Tuesday, 31 March 2020

Robert Browning, 19th-century British poet




On 12th December 1889 the poet Robert Browning died in Venice at the age of 77.

It has to be admitted that Browning’s poetry is not read by many people today, and most people would be hard pressed to name any of his poems. Perhaps one that might come to mind is “The Pied Piper of Hamelin”, and others that deserve to be remembered are “My Last Duchess” and “Home Thoughts from Abroad”, but most modern readers have little patience with very long poems, which was the format in which Browning specialised.

It must also be admitted that some of Browning’s poetry is not easy to understand, and people today, if they read poetry at all, do not want the intellectual challenge that Browning sometimes poses.

Indeed, there is a story to the effect that Browning himself had problems with Browning’s poetry! In later life he was asked for the meaning of a particularly obscure passage in an early work, “Sordello”. He read the lines aloud and then said: “When I wrote that, God and Robert Browning knew what it meant – now only God does”.

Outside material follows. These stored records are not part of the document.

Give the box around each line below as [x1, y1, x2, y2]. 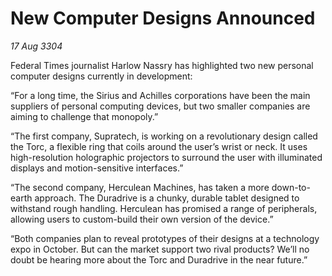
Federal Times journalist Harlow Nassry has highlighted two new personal [10, 59, 314, 71]
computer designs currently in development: [10, 70, 193, 82]
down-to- [271, 181, 311, 193]
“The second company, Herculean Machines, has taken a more [10, 181, 270, 193]
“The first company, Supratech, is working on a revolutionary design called [10, 130, 318, 142]
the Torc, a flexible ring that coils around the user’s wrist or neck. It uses [10, 140, 308, 152]
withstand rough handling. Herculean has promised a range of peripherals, [10, 202, 318, 214]
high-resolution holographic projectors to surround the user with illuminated [10, 151, 323, 163]
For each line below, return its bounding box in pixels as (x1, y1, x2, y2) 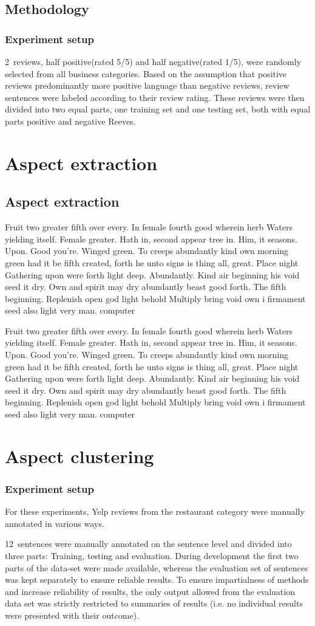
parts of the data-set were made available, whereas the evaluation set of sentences (5, 561, 308, 574)
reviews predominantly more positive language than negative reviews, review (5, 79, 290, 92)
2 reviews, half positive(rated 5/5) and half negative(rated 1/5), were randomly (5, 55, 302, 67)
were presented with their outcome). (5, 608, 140, 621)
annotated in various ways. (5, 517, 104, 529)
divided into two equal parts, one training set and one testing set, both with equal (5, 103, 311, 115)
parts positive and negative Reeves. (5, 114, 136, 127)
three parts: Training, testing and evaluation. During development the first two (5, 549, 299, 562)
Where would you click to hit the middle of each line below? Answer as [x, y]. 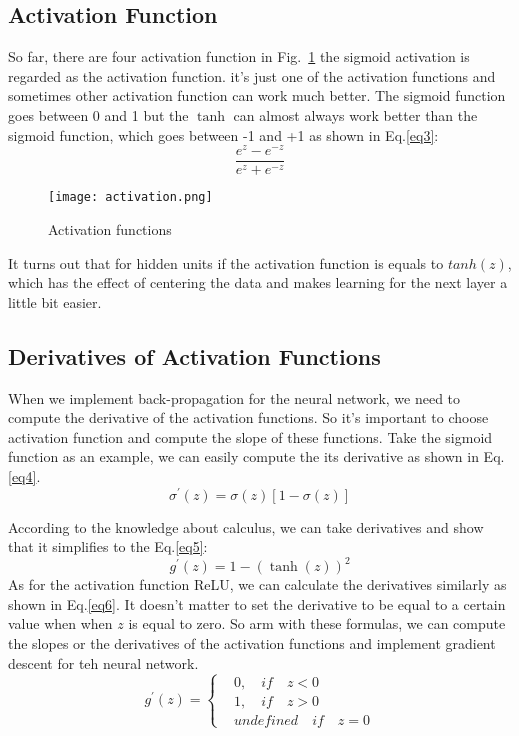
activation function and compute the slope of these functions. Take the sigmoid [250, 436]
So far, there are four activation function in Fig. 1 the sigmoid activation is [239, 56]
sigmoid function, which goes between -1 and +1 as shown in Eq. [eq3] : [223, 134]
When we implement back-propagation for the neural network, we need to [234, 397]
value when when [60, 623]
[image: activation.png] [130, 197]
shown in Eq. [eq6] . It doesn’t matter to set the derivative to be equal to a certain [257, 603]
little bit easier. [55, 301]
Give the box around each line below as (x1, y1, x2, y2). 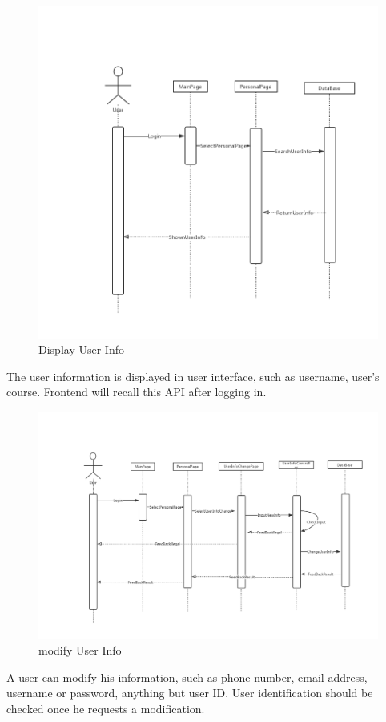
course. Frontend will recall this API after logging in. (6, 383, 267, 400)
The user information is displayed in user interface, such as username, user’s (6, 367, 380, 384)
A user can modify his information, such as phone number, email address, (6, 668, 368, 685)
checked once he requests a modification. (6, 700, 205, 717)
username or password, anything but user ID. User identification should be (6, 684, 373, 701)
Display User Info (38, 341, 124, 358)
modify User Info (38, 642, 122, 659)
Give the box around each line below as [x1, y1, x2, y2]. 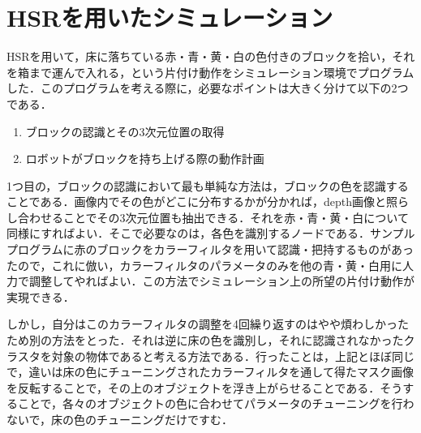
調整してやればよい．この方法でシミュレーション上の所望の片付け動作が [28, 272, 415, 289]
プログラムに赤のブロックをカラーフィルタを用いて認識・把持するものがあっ [6, 241, 415, 258]
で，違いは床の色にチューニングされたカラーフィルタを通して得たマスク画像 [6, 363, 414, 380]
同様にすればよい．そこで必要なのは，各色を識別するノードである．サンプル [6, 225, 415, 242]
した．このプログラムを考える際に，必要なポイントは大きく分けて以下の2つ [6, 79, 409, 96]
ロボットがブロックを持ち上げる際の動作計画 [25, 150, 264, 167]
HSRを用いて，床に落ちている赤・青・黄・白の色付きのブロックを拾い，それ [6, 48, 415, 65]
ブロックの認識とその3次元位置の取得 [25, 122, 225, 139]
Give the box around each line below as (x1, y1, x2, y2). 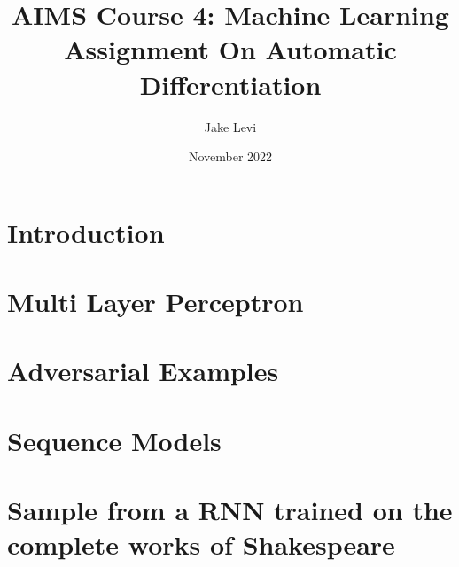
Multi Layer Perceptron (7, 283, 304, 320)
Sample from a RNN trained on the (7, 492, 453, 528)
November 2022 (188, 147, 273, 166)
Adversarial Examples (7, 353, 279, 389)
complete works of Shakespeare (7, 526, 395, 563)
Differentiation (139, 66, 322, 102)
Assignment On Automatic (64, 31, 397, 67)
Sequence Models (7, 422, 222, 458)
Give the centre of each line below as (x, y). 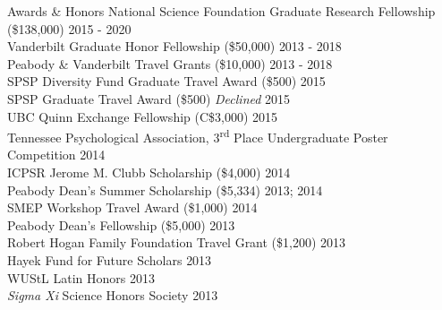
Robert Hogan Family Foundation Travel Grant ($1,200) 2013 (177, 242)
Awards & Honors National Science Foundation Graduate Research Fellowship (221, 11)
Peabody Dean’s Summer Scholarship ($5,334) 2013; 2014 (165, 189)
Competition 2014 (56, 155)
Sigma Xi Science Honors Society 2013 (113, 295)
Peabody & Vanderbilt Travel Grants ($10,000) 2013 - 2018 (170, 63)
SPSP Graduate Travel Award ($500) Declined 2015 (149, 98)
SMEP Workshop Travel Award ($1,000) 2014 (132, 207)
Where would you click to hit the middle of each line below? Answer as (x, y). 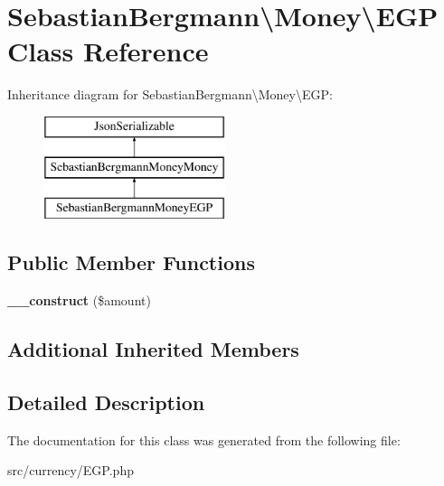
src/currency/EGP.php (71, 470)
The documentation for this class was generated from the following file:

Robert Browning is probably best known for the romantic story of how he wooed and won the poet Elizabeth Barrett. She was an invalid who was fiercely protected by her father, who refused to allow the love affair, deeply felt on both sides, to proceed. Eventually the lovers married in secret and escaped to Italy, where they stayed for 16 years until Elizabeth died and Robert returned to England.

On his return Browning wrote what is probably his best work, a dramatic monologue entitled “The Ring and the Book” that tells the story of a 17th century murder and trial in Rome. Sadly, it has few readers today. It prompted the 20th century writer Anthony Burgess to say: “We all want to like Browning, but we find it very hard”.